**Data shown**
========================================
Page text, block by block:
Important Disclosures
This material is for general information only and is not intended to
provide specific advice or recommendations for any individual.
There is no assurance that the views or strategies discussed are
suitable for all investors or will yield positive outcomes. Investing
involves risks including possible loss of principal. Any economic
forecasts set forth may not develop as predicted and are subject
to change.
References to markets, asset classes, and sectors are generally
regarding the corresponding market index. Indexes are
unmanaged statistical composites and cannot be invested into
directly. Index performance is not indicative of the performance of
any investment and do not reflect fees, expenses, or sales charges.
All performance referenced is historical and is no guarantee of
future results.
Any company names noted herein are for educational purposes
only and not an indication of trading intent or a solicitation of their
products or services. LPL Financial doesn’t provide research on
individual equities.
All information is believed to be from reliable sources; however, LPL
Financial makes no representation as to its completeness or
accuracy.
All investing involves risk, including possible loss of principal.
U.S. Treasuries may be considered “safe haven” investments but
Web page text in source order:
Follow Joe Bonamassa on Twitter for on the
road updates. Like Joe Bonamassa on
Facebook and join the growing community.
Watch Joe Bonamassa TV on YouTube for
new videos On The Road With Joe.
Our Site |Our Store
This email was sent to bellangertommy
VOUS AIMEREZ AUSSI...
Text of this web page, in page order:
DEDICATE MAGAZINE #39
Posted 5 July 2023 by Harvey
========================================
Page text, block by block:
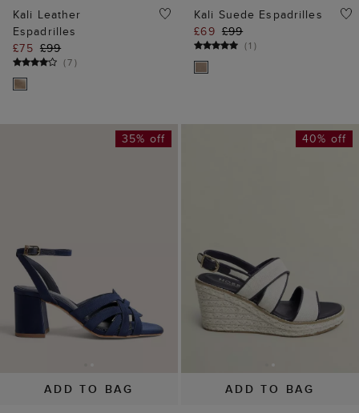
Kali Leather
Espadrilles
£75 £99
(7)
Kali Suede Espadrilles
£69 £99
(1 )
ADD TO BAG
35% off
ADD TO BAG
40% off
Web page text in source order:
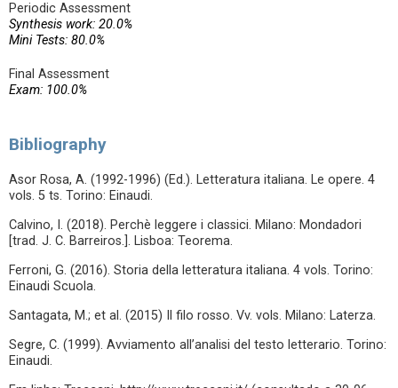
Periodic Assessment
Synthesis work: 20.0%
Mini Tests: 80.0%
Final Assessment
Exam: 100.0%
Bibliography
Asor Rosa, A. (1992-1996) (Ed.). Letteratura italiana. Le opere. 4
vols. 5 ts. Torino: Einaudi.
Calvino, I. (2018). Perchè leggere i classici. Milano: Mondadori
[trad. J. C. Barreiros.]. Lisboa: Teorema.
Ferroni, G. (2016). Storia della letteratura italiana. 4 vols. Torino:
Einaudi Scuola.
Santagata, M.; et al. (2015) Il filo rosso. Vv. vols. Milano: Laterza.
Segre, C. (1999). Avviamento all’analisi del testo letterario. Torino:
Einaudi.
========================================
**Your instructions**
Beginning with the line above that contains "All investing involves", copy each line exactly up to and including the line that contains "Posted 5 July 2023 by Harvey", and go no further.

**Result of this exercise**
All investing involves risk, including possible loss of principal.
U.S. Treasuries may be considered “safe haven” investments but
Web page text in source order:
Follow Joe Bonamassa on Twitter for on the
road updates. Like Joe Bonamassa on
Facebook and join the growing community.
Watch Joe Bonamassa TV on YouTube for
new videos On The Road With Joe.
Our Site |Our Store
This email was sent to bellangertommy
VOUS AIMEREZ AUSSI...
Text of this web page, in page order:
DEDICATE MAGAZINE #39
Posted 5 July 2023 by Harvey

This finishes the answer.